__Provided information__:
[Start of section]

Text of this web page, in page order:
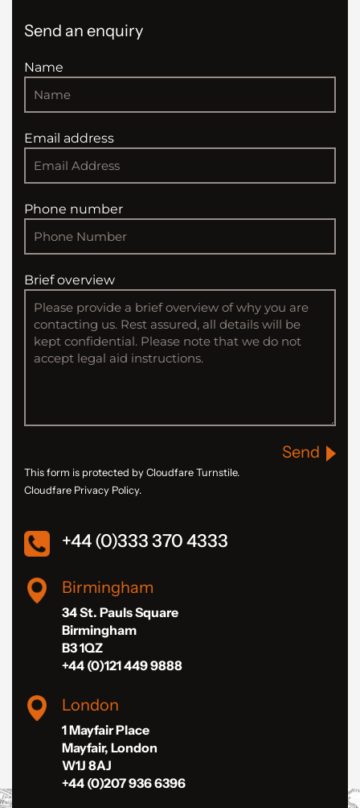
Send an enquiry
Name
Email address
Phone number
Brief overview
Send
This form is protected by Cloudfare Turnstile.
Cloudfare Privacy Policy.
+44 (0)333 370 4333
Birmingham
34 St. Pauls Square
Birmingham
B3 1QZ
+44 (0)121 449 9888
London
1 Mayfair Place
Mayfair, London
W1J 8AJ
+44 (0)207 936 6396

[End of section]
[Start of section]

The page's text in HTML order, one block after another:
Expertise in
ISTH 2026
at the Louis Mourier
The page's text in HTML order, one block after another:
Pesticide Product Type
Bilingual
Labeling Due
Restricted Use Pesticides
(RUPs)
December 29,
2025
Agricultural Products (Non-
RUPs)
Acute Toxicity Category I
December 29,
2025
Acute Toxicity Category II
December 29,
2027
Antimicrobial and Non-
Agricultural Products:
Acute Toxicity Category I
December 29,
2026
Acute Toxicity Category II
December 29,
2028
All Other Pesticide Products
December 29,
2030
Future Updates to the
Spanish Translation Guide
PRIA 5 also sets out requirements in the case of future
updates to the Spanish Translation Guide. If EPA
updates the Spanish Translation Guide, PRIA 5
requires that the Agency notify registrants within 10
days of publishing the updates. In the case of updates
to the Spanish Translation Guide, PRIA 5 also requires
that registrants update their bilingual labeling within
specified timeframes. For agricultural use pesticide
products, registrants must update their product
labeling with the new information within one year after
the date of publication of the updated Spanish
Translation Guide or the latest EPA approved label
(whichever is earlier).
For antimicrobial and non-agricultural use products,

[End of section]

__Instructions to follow__:
All lines in the listing above that contain "case" should be shown.

__Answer area__:
PRIA 5 also sets out requirements in the case of future
days of publishing the updates. In the case of updates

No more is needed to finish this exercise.